Task prompt: Report each line from the entries in which "training" can be found.

Stored data:
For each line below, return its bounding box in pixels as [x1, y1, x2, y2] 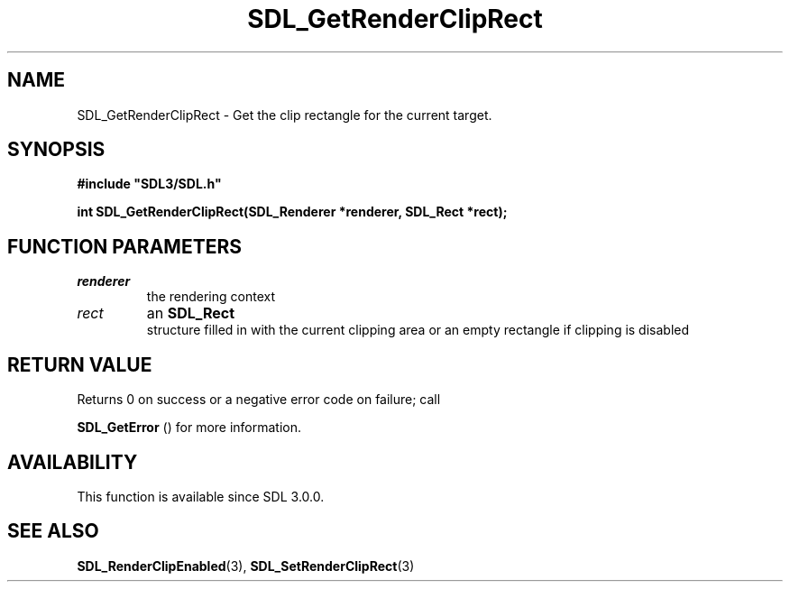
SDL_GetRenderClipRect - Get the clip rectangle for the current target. [77, 106, 492, 123]
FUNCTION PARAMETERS [7, 235, 242, 258]
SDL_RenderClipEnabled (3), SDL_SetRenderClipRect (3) [77, 557, 415, 574]
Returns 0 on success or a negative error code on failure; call [77, 391, 441, 408]
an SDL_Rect [146, 304, 235, 323]
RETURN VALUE [7, 353, 152, 376]
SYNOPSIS [7, 138, 106, 161]
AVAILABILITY [7, 450, 138, 474]
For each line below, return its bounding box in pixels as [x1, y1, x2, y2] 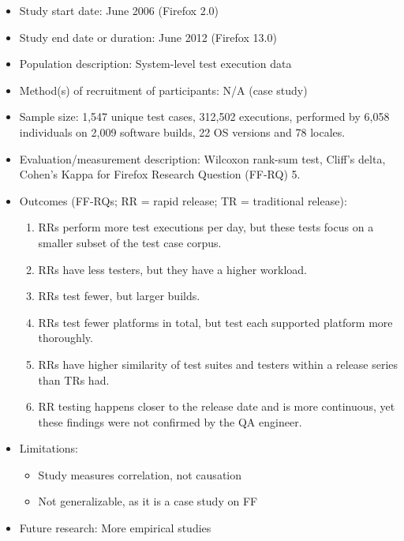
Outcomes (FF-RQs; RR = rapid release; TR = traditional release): [19, 192, 347, 209]
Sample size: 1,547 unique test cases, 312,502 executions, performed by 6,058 [19, 108, 390, 125]
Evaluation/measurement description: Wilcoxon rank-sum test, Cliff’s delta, [19, 150, 386, 167]
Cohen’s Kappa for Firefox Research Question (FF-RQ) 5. [19, 166, 301, 182]
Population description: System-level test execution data [19, 55, 292, 72]
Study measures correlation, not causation [38, 466, 242, 483]
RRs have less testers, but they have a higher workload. [38, 261, 307, 277]
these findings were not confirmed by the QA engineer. [38, 413, 302, 430]
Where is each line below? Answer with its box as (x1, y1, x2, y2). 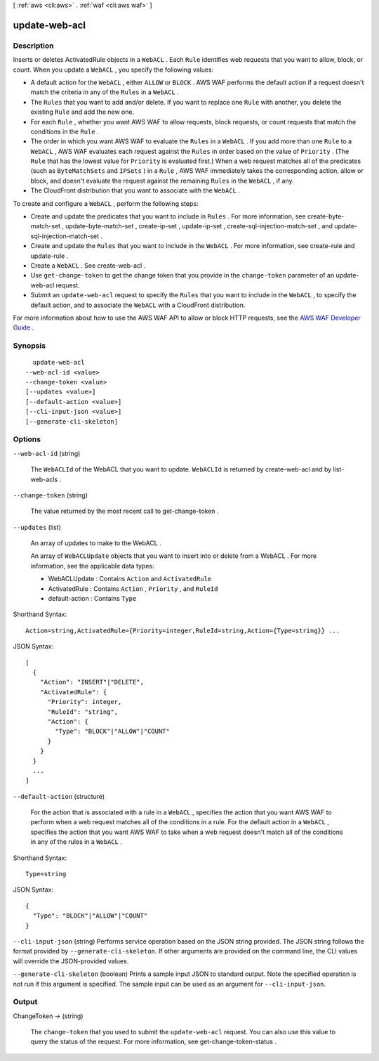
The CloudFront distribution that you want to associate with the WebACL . (30, 186, 240, 195)
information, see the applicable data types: (30, 561, 154, 570)
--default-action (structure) (13, 792, 105, 800)
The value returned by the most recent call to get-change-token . (30, 507, 219, 516)
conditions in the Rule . (30, 127, 99, 136)
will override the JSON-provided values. (13, 956, 129, 965)
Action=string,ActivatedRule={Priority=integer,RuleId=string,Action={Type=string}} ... (25, 626, 340, 634)
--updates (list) (13, 523, 61, 531)
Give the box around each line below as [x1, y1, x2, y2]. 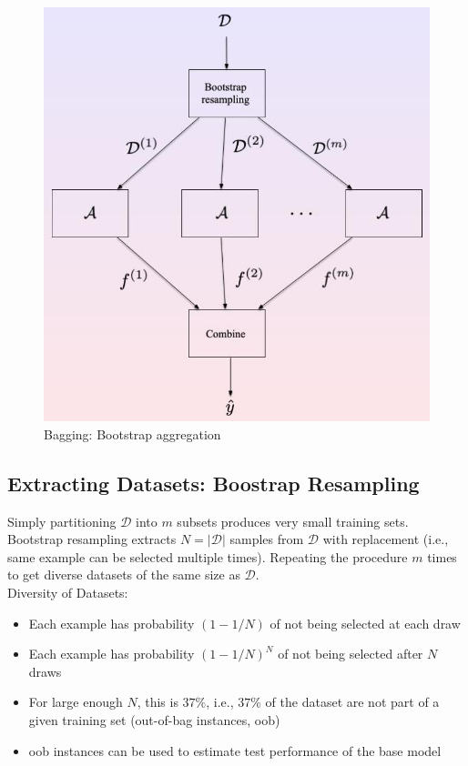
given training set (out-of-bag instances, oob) [28, 710, 280, 729]
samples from [229, 529, 304, 549]
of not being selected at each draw [270, 613, 461, 632]
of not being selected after [278, 644, 423, 663]
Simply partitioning [7, 511, 117, 530]
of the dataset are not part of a [265, 692, 440, 711]
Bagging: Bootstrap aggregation [44, 424, 221, 443]
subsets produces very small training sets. [177, 511, 409, 530]
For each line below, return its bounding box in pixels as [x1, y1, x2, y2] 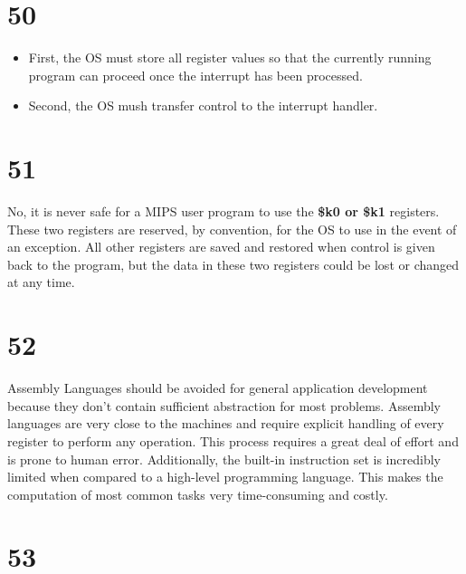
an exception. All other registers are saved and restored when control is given [7, 237, 435, 256]
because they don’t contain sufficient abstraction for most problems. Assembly [7, 396, 441, 415]
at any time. [7, 273, 75, 292]
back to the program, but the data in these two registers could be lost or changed [7, 254, 460, 273]
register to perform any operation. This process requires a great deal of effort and [7, 431, 459, 450]
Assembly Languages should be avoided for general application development [7, 378, 428, 397]
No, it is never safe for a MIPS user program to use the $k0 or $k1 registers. [7, 202, 440, 221]
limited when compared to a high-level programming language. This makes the [7, 467, 443, 486]
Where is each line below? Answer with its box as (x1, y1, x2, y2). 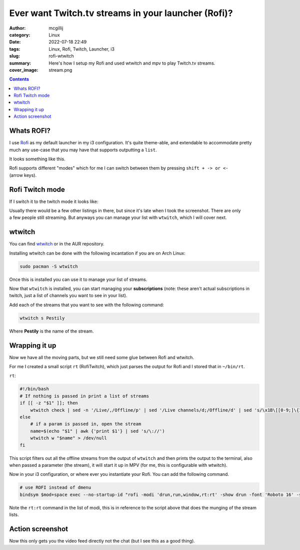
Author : (9, 25, 26, 31)
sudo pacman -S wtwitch (19, 263, 78, 269)
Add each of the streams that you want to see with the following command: (9, 302, 164, 308)
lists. (9, 511, 19, 518)
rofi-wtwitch (48, 53, 74, 59)
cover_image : (9, 67, 38, 73)
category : (9, 32, 30, 38)
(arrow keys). (9, 172, 37, 178)
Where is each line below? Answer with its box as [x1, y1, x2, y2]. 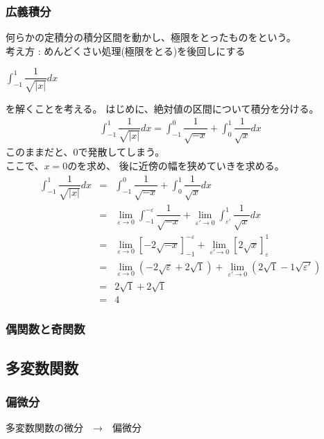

Answer:
given training set (out-of-bag instances, oob) [28, 710, 280, 729]
subsets produces very small training sets. [177, 511, 409, 530]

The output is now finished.